1. The most petty – to my ears and mouth it’s almost painfully ugly. The double sense of reflection – yes, I understand that the “self” is there to function as a sign that the world may choose to identify the person in question as something else – but really? “I identify with this group” – “I identify as Christian” – the “self” seems extraneous. A weak argument – I know. But it’s my blog, and I did have to get it off my chest.

 

2. The politically important – it’s a term that is almost always used to describe trans people, and trans people alone. Is this familiar to anyone else? The kind of trans-friendly writing that, nevertheless, uses simple “shes” and “hes” for the cis people and descriptions such as “Lara, 32, who self-identifies as a woman” for the trans people. Especially the trans people who aren’t men and women. “Sam, who self-identifies as “genderqueer””. I’m not trying to pretend that it’s easy to explain trans issues to a largely ignorant, often cissexist audience. Still, I don’t think it’s fair to have one rule for trans people and one rule for cis people. So, unless I start seeing sentences such as “David Cameron, PM, who self-identifies as male” then I think it might be time to start phasing this one out.

 

3. The personally important. This won’t be true for everyone, but I suspect it will be true for some. Describing a foundational element of who I am with the phrase “identify as” is an uneasy thing for me to do. The additional “as” we use in the context of self-reflection – it’s too close to an outsider looking in, the “identify with”. It seems to posit the speaker as someone with a metaphorical relationship to a group that they will never simply inhabit. That we reflect their selves within our selves but with a distinction drawn between the two: “I identified with her sorrow”, “I identified with those women”, “I identify as an androgyne”. It lacks the force, self-assuredess – the ownership – of “I am”. It makes me feel as though I’m asking permission, or as though I don’t have the right to know best the who and the what of myself. Whenever I hear “I self-identify” it strikes me as rendering my own unique way of experiencing sex and gender into a theoretical experience only. “I self-identify as neither male nor female” lacks the everyday reality of “I am neither male nor female”. It’s not only a personal consideration of how I feel myself to be – it’s the quotidian business of my life. And I want only to use language that respects and allows for that – not only for myself, but for others.

 

Going forward – well, maybe it can be some kind of New Year’s wish that “self-identify” gently peters out. I think it’s served its purpose. So let’s find something better to take its place.

 

 

§ 12 Responses to Why I don’t “self-identify” as anything

  • Lysana says:

    I see “self-identifies as bisexual” far more than for other sexual orientations, so I’m with you on that phrase from my own angle. It belittles the identity in question from my perspective, especially since it tends to be applied by others.
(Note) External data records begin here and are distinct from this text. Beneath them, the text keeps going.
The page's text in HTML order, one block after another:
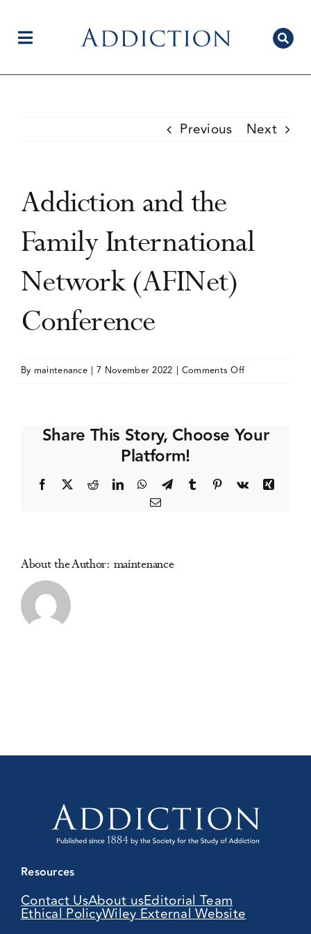
contentToggle
Current Issue
Editorial Team
Events
Previous Next
Addiction and the
Family International
Network (AFINet)
Conference
By maintenance | 7 November 2022 | Comments Offon
Family
(AFINet)
Share This Story, Choose Your
Platform!
Facebook RedditLinkedInWhatsApp
TelegramTumblr Pinterest
Vk
Xing
Email
About the Author: maintenance
Resources
Contact UsAbout usEditorial Team
Ethical PolicyWiley External Website
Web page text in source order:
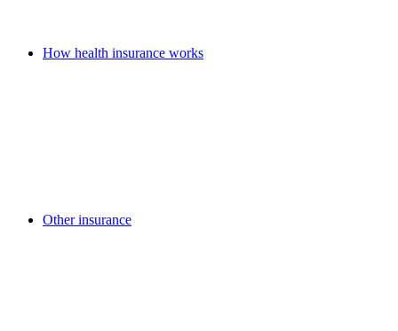
How health insurance works
Other insurance
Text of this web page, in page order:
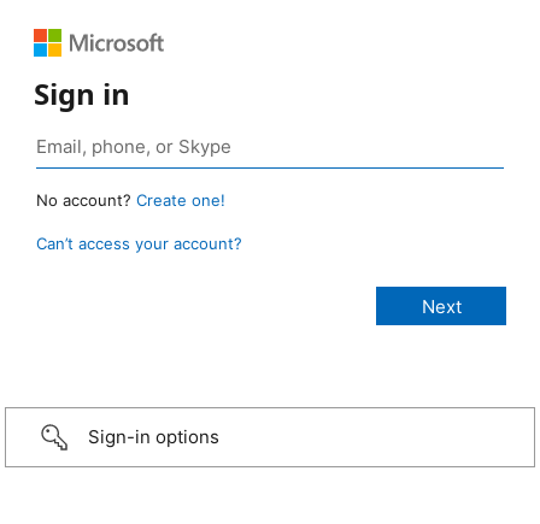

  • Having just recently used it 😉 on the TMW site, I’d offer one defense. Self-identify as opposed to others-identify/ied. This seems to me to be the crux. Trans people need to make clear that they own the right to their own identity, and in this baffled world in which we live, most cisgender people are going to struggle to understand that this identification may not be the same as the conclusion they may draw – from the outside, as it were. It is to make clear this right, and the notion of potential difference between what the world ‘out there’ might decide for me and what I ‘inside’ know to be true that the term exists?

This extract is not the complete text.